*About this task*: For this exercise, repeat each entry exactly as written.

*Available data*:
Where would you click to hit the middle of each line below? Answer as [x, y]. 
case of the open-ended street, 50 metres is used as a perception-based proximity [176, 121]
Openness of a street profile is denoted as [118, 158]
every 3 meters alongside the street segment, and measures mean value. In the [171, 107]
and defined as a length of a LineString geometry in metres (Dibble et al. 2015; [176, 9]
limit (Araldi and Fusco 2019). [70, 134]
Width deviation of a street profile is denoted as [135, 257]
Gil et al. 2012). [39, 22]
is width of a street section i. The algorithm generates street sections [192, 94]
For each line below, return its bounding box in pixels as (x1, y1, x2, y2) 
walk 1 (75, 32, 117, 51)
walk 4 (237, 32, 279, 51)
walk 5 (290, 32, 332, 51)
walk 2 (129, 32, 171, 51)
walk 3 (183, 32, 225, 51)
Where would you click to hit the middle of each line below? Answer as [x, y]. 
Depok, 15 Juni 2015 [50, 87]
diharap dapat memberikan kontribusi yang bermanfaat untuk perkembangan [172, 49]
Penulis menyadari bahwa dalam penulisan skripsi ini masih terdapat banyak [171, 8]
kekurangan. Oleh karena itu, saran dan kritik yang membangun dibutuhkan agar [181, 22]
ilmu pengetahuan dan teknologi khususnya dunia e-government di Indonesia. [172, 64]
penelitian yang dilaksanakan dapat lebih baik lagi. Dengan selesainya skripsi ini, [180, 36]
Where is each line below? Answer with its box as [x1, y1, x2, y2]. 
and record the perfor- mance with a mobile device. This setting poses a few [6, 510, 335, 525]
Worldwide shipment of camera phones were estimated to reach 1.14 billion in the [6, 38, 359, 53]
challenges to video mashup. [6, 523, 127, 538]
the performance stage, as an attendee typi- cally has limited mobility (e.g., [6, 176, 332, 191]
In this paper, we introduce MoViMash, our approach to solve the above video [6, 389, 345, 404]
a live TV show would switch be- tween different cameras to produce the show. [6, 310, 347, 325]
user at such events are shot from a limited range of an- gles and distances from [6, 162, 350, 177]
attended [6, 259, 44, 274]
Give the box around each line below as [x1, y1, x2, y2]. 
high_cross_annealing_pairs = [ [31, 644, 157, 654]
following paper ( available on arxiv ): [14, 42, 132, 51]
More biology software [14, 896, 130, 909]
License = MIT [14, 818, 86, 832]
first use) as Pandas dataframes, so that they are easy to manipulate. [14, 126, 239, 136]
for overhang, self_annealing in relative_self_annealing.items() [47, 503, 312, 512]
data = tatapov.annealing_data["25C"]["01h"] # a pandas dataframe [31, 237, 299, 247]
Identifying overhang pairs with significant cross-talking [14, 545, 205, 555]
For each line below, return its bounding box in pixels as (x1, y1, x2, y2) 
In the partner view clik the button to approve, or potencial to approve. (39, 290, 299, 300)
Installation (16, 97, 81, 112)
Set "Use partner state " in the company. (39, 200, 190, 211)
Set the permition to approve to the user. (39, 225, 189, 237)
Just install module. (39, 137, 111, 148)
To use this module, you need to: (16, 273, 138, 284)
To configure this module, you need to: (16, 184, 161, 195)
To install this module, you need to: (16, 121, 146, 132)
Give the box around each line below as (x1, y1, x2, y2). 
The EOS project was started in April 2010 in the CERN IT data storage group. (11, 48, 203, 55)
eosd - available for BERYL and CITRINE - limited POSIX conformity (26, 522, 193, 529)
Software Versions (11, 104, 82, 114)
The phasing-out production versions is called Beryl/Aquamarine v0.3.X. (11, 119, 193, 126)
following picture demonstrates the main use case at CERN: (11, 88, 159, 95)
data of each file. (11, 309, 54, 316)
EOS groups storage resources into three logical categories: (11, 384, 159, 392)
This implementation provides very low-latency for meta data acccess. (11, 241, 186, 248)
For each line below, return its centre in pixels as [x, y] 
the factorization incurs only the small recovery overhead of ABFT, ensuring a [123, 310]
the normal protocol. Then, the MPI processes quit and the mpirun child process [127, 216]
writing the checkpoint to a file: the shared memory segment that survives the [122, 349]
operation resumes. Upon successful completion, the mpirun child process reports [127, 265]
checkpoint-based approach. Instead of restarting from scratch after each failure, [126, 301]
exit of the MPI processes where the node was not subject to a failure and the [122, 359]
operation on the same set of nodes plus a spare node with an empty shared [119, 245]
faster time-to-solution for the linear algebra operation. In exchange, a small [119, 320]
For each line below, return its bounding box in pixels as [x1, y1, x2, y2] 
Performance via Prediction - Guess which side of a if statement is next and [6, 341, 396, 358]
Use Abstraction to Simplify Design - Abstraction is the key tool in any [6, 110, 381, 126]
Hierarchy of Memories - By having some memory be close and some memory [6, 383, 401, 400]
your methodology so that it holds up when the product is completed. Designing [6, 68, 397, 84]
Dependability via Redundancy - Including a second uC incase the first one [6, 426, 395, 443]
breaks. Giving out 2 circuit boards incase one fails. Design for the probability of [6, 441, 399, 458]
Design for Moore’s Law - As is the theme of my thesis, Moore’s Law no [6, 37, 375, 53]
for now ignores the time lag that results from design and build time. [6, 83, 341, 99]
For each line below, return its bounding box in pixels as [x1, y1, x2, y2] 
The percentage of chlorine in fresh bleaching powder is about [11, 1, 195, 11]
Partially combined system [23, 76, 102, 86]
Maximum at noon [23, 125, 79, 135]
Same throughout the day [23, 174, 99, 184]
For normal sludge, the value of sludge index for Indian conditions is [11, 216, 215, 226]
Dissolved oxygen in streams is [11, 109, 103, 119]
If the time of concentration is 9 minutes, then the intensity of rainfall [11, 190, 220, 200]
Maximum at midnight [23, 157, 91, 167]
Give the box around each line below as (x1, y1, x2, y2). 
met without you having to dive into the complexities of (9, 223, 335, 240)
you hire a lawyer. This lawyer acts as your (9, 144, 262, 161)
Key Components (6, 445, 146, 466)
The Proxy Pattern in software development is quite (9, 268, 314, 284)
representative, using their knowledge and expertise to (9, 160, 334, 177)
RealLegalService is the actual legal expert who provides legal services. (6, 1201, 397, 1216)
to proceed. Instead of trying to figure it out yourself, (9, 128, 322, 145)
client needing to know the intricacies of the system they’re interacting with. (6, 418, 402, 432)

*Solved problem*:
Where would you click to hit the middle of each line below? Answer as [x, y]. 
case of the open-ended street, 50 metres is used as a perception-based proximity [176, 121]
Openness of a street profile is denoted as [118, 158]
every 3 meters alongside the street segment, and measures mean value. In the [171, 107]
and defined as a length of a LineString geometry in metres (Dibble et al. 2015; [176, 9]
limit (Araldi and Fusco 2019). [70, 134]
Width deviation of a street profile is denoted as [135, 257]
Gil et al. 2012). [39, 22]
is width of a street section i. The algorithm generates street sections [192, 94]
For each line below, return its bounding box in pixels as (x1, y1, x2, y2) 
walk 1 (75, 32, 117, 51)
walk 4 (237, 32, 279, 51)
walk 5 (290, 32, 332, 51)
walk 2 (129, 32, 171, 51)
walk 3 (183, 32, 225, 51)
Where would you click to hit the middle of each line below? Answer as [x, y]. 
Depok, 15 Juni 2015 [50, 87]
diharap dapat memberikan kontribusi yang bermanfaat untuk perkembangan [172, 49]
Penulis menyadari bahwa dalam penulisan skripsi ini masih terdapat banyak [171, 8]
kekurangan. Oleh karena itu, saran dan kritik yang membangun dibutuhkan agar [181, 22]
ilmu pengetahuan dan teknologi khususnya dunia e-government di Indonesia. [172, 64]
penelitian yang dilaksanakan dapat lebih baik lagi. Dengan selesainya skripsi ini, [180, 36]
Where is each line below? Answer with its box as [x1, y1, x2, y2]. 
and record the perfor- mance with a mobile device. This setting poses a few [6, 510, 335, 525]
Worldwide shipment of camera phones were estimated to reach 1.14 billion in the [6, 38, 359, 53]
challenges to video mashup. [6, 523, 127, 538]
the performance stage, as an attendee typi- cally has limited mobility (e.g., [6, 176, 332, 191]
In this paper, we introduce MoViMash, our approach to solve the above video [6, 389, 345, 404]
a live TV show would switch be- tween different cameras to produce the show. [6, 310, 347, 325]
user at such events are shot from a limited range of an- gles and distances from [6, 162, 350, 177]
attended [6, 259, 44, 274]
Give the box around each line below as [x1, y1, x2, y2]. 
high_cross_annealing_pairs = [ [31, 644, 157, 654]
following paper ( available on arxiv ): [14, 42, 132, 51]
More biology software [14, 896, 130, 909]
License = MIT [14, 818, 86, 832]
first use) as Pandas dataframes, so that they are easy to manipulate. [14, 126, 239, 136]
for overhang, self_annealing in relative_self_annealing.items() [47, 503, 312, 512]
data = tatapov.annealing_data["25C"]["01h"] # a pandas dataframe [31, 237, 299, 247]
Identifying overhang pairs with significant cross-talking [14, 545, 205, 555]
For each line below, return its bounding box in pixels as (x1, y1, x2, y2) 
In the partner view clik the button to approve, or potencial to approve. (39, 290, 299, 300)
Installation (16, 97, 81, 112)
Set "Use partner state " in the company. (39, 200, 190, 211)
Set the permition to approve to the user. (39, 225, 189, 237)
Just install module. (39, 137, 111, 148)
To use this module, you need to: (16, 273, 138, 284)
To configure this module, you need to: (16, 184, 161, 195)
To install this module, you need to: (16, 121, 146, 132)
Give the box around each line below as (x1, y1, x2, y2). 
The EOS project was started in April 2010 in the CERN IT data storage group. (11, 48, 203, 55)
eosd - available for BERYL and CITRINE - limited POSIX conformity (26, 522, 193, 529)
Software Versions (11, 104, 82, 114)
The phasing-out production versions is called Beryl/Aquamarine v0.3.X. (11, 119, 193, 126)
following picture demonstrates the main use case at CERN: (11, 88, 159, 95)
data of each file. (11, 309, 54, 316)
EOS groups storage resources into three logical categories: (11, 384, 159, 392)
This implementation provides very low-latency for meta data acccess. (11, 241, 186, 248)
For each line below, return its centre in pixels as [x, y] 
the factorization incurs only the small recovery overhead of ABFT, ensuring a [123, 310]
the normal protocol. Then, the MPI processes quit and the mpirun child process [127, 216]
writing the checkpoint to a file: the shared memory segment that survives the [122, 349]
operation resumes. Upon successful completion, the mpirun child process reports [127, 265]
checkpoint-based approach. Instead of restarting from scratch after each failure, [126, 301]
exit of the MPI processes where the node was not subject to a failure and the [122, 359]
operation on the same set of nodes plus a spare node with an empty shared [119, 245]
faster time-to-solution for the linear algebra operation. In exchange, a small [119, 320]
For each line below, return its bounding box in pixels as [x1, y1, x2, y2] 
Performance via Prediction - Guess which side of a if statement is next and [6, 341, 396, 358]
Use Abstraction to Simplify Design - Abstraction is the key tool in any [6, 110, 381, 126]
Hierarchy of Memories - By having some memory be close and some memory [6, 383, 401, 400]
your methodology so that it holds up when the product is completed. Designing [6, 68, 397, 84]
Dependability via Redundancy - Including a second uC incase the first one [6, 426, 395, 443]
breaks. Giving out 2 circuit boards incase one fails. Design for the probability of [6, 441, 399, 458]
Design for Moore’s Law - As is the theme of my thesis, Moore’s Law no [6, 37, 375, 53]
for now ignores the time lag that results from design and build time. [6, 83, 341, 99]
For each line below, return its bounding box in pixels as [x1, y1, x2, y2] 
The percentage of chlorine in fresh bleaching powder is about [11, 1, 195, 11]
Partially combined system [23, 76, 102, 86]
Maximum at noon [23, 125, 79, 135]
Same throughout the day [23, 174, 99, 184]
For normal sludge, the value of sludge index for Indian conditions is [11, 216, 215, 226]
Dissolved oxygen in streams is [11, 109, 103, 119]
If the time of concentration is 9 minutes, then the intensity of rainfall [11, 190, 220, 200]
Maximum at midnight [23, 157, 91, 167]
Give the box around each line below as (x1, y1, x2, y2). 
met without you having to dive into the complexities of (9, 223, 335, 240)
you hire a lawyer. This lawyer acts as your (9, 144, 262, 161)
Key Components (6, 445, 146, 466)
The Proxy Pattern in software development is quite (9, 268, 314, 284)
representative, using their knowledge and expertise to (9, 160, 334, 177)
RealLegalService is the actual legal expert who provides legal services. (6, 1201, 397, 1216)
to proceed. Instead of trying to figure it out yourself, (9, 128, 322, 145)
client needing to know the intricacies of the system they’re interacting with. (6, 418, 402, 432)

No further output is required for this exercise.